Com o segundo casamento de Paula e porque nasceram João e Bernardo quase só duma vez, a situação de Martinho esclareceu-se: nunca mais haveria aquela batalha campal entre ele e a mãe, observada por Elisa que, com as mãos cruzadas na barriga, só podia dizer: "isso não se faz", meio divertida com a ira do pequeno Martinho.

Era a casa da avó que ele temia deixar, ou era a Ronda que ele não dispensava na sua vida? A verdade simbólica emanava da Ronda e não da presença de Paula, inadequada como sua mãe. A Ronda era, no fim de contas, o seu oratório e a sua religião; tanto mais que qualquer invocação de fé não passava, na família Nabasco, senão duma inútil e vaga petição de princípio.

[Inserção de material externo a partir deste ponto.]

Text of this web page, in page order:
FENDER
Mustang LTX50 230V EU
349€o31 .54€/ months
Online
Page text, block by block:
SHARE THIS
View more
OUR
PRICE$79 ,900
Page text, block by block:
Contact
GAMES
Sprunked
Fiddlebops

Em tempos muito antigos, quando Maria Rosa não era ainda nascida, a fé era ainda referida na igreja como qualquer coisa que junta comodidade ao dia-a-dia das pessoas. As cadeirinhas, os genuflexórios da família, estavam na sombra dos pilares do transepto. Havia também coxins de veludo vermelho onde os joelhos doentes podiam arrimar-se. Mas depois tudo isso foi desaparecendo e só Elisa, por hábito e efeito da sonolência, à noite, rezava o terço e tinha à cabeceira uma pequena pia de água-benta que foi ficando seca e sem uso.

Este livro parece que acaba onde devia ter começado: a infância de Martinho Nabasco. Mas o fim justifica o princípio. Sem o pequeno Martinho de quatro anos, assediado pelo tropel da Ronda a todas as horas do dia, tendo por imaginária companheira de surpresas e brincadeiras pensadas a fada luminosa do quadro.

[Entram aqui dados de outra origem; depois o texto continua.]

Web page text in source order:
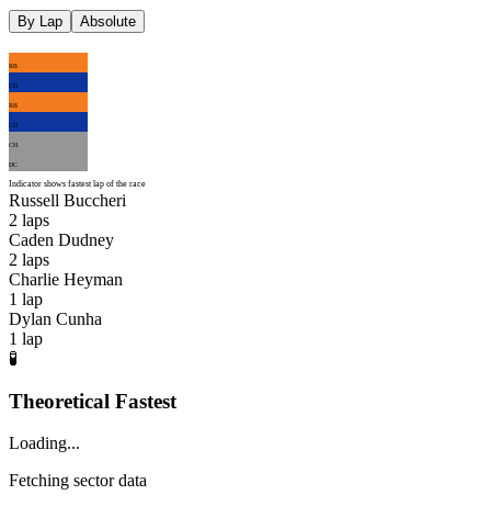
By Lap Absolute
RB
CD
RB
CD
CH
DC
Indicator shows fastest lap of the race
Russell Buccheri
2 laps
Caden Dudney
2 laps
Charlie Heyman
1 lap
Dylan Cunha
1 lap
🧪
Theoretical Fastest
Loading...
Fetching sector data

Entre a avó snobe que não lhe prestava muita atenção porque ela própria enchia o espaço de todos os processos emocionais; entre ela e Elisa que nunca soube ser inimiga ou amiga, ele era feliz. Porque muita coisa escapava às duas mulheres, como por exemplo o abuso das criadas mais novas, pobres raparigas da província cuja maior aspiração era ganhar para uma gargantilha de oiro e depois para um volumoso relógio de pulso. Na realidade, o verdadeiro problema que conduzia a uma neurose profunda, não era a sexualidade. O sexo é muitas vezes o desvio de causas que procedem de muito longe e cujo perigo se tenta saldar com as contravenções do prazer proibido. Os governos sabem-no. Por isso estimulam festivamente o acto sexual, as fantasias que ele reclama, para ocultar dos cidadãos as suas autênticas preocupações. O que consegue é uma neurose colateral que vai até ao abandono da personalidade e da vontade criadora.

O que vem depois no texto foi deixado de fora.